1.If the atmosphere can support a column of mercury 762 mm high at sea level, what height of water could be supported? The density of water is approximately 114 that of mercury.Answer in units of mm
2.If the atmosphere can support a column of mercury 762 mm high at sea level, what height of a hypothetical liquid with a density 1.40 times that of mercury could be supported?
Answer in units of mm
density x gravity x height = pressure
g/cc.......9.8.......m.......kPa
#1.
1.0 x 9.8 x h = (762/760)*101.325
2. You substitute.
To answer both questions, we need to apply the principle of hydrostatic pressure. The equation for hydrostatic pressure is:
P = ρgh
Where:
P is the pressure exerted by the column of liquid,
ρ is the density of the liquid,
g is the acceleration due to gravity (approximately 9.8 m/s²),
h is the height of the column of liquid.
Now let's solve each question step by step.

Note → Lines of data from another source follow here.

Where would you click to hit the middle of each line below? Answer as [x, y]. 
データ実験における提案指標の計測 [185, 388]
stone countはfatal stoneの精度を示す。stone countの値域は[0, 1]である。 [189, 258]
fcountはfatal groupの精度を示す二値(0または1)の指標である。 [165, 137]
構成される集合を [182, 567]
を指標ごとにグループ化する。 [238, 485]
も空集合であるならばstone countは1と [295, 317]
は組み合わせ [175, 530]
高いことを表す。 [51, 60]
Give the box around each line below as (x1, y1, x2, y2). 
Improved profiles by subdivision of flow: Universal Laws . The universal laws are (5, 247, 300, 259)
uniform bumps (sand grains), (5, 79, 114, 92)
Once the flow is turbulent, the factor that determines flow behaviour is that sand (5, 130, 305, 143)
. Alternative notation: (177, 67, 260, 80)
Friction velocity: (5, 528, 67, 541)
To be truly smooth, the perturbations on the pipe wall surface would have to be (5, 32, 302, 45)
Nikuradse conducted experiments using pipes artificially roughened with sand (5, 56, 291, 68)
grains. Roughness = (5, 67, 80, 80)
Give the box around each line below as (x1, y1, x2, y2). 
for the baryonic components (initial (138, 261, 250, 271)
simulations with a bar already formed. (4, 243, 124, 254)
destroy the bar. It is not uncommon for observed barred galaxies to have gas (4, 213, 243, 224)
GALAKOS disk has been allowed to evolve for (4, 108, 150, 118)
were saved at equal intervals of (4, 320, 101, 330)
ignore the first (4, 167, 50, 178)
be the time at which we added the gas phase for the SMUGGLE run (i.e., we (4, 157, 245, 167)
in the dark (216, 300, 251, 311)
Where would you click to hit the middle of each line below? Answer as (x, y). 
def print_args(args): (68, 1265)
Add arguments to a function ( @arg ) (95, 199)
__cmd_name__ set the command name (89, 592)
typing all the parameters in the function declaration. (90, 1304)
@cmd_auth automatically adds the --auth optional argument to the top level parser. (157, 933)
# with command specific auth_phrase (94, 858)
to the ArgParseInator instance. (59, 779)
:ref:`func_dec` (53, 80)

1. If the atmosphere can support a column of mercury 762 mm high at sea level, what height of water could be supported?
First, we need to find the pressure exerted by the mercury column:
P_mercury = ρ_mercury * g * h_mercury
Given that the density of mercury is approximately 114 times that of water, we can write:
ρ_mercury = 114 * ρ_water
The pressure exerted by the water column can be expressed as:
P_water = ρ_water * g * h_water
To determine the height of the water column, we need to equate the pressures of the mercury and water columns:
P_mercury = P_water
Substituting the values, we get:
114 * ρ_water * g * h_mercury = ρ_water * g * h_water
The density of water cancels out, simplifying the equation to:
114 * h_mercury = h_water
To find the height of the water column, we multiply the height of the mercury column by 114:
h_water = 114 * 762 mm
h_water ≈ 86968 mm
So, the height of water that could be supported is approximately 86968 mm.

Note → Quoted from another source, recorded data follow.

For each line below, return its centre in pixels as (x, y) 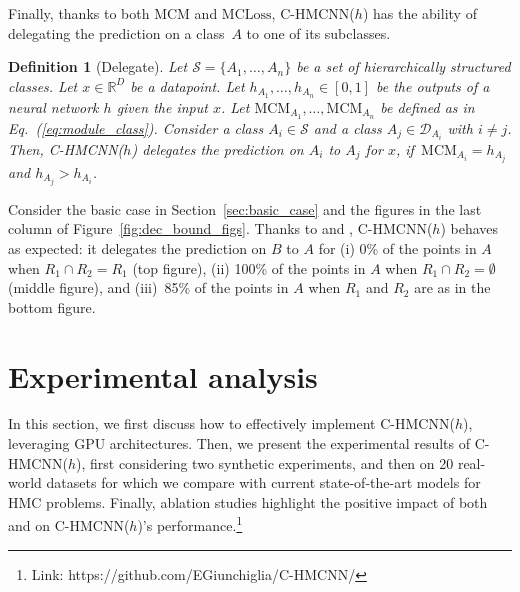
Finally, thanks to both (79, 13)
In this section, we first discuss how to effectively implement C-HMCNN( (231, 423)
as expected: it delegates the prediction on (137, 247)
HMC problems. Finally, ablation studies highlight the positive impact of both (248, 501)
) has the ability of (419, 13)
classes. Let (43, 85)
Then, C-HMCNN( (66, 148)
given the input (162, 106)
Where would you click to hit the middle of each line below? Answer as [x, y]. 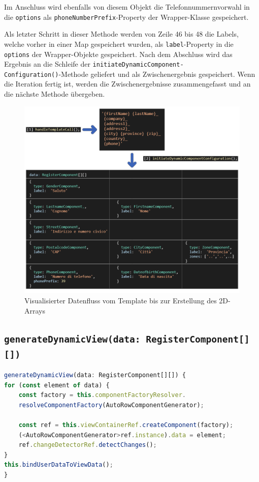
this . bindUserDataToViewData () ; [59, 465]
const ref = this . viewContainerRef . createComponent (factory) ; [126, 425]
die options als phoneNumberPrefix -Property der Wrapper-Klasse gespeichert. [126, 17]
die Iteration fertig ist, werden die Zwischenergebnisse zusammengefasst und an [127, 84]
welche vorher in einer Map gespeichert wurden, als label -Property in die [119, 44]
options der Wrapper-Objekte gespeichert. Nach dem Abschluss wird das [118, 54]
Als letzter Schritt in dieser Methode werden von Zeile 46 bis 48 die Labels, [121, 34]
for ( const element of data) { [57, 385]

2. If the atmosphere can support a column of mercury 762 mm high at sea level, what height of a hypothetical liquid with a density 1.40 times that of mercury could be supported?

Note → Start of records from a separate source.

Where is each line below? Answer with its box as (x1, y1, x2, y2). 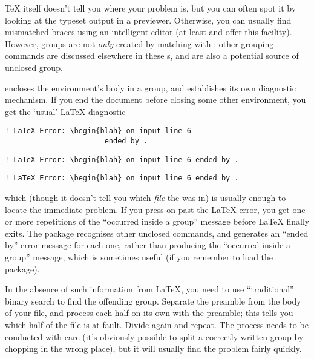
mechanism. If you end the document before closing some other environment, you (5, 93, 306, 106)
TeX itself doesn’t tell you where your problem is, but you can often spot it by (5, 2, 296, 14)
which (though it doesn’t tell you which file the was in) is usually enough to (5, 191, 286, 203)
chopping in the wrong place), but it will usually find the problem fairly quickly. (5, 342, 302, 355)
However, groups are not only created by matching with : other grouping (5, 37, 274, 50)
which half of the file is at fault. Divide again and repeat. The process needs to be (5, 318, 309, 331)
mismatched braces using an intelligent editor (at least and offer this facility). (5, 25, 292, 38)
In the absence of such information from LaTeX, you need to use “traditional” (5, 283, 294, 295)
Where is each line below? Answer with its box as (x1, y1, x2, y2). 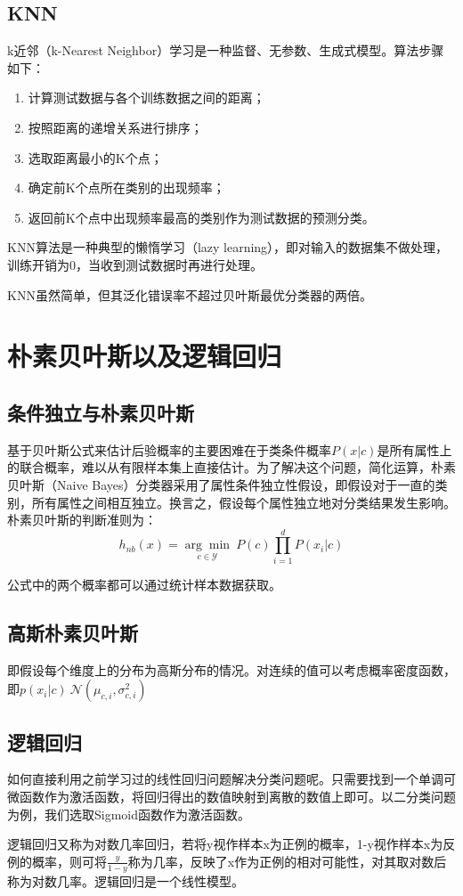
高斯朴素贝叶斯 (7, 618, 138, 646)
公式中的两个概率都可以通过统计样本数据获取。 (7, 574, 281, 593)
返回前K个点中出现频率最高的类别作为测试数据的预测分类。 (28, 208, 375, 226)
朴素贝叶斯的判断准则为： (7, 510, 157, 529)
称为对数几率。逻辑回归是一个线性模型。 (7, 871, 244, 890)
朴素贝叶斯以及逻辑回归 (7, 338, 282, 374)
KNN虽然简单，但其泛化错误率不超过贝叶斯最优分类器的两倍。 (7, 285, 372, 304)
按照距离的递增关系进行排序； (28, 118, 203, 136)

Following the same method as in the previous question, the equation becomes:
1.40 * ρ_mercury * g * h_hypothetical = ρ_mercury * g * h_mercury
The density of mercury cancels out, simplifying the equation to:
1.40 * h_hypothetical = h_mercury
To find the height of the hypothetical liquid column, we divide the height of the mercury column by 1.40:
h_hypothetical = 762 mm / 1.40
h_hypothetical ≈ 544.29 mm
So, the height of a hypothetical liquid with a density 1.40 times that of mercury that could be supported is approximately 544.29 mm.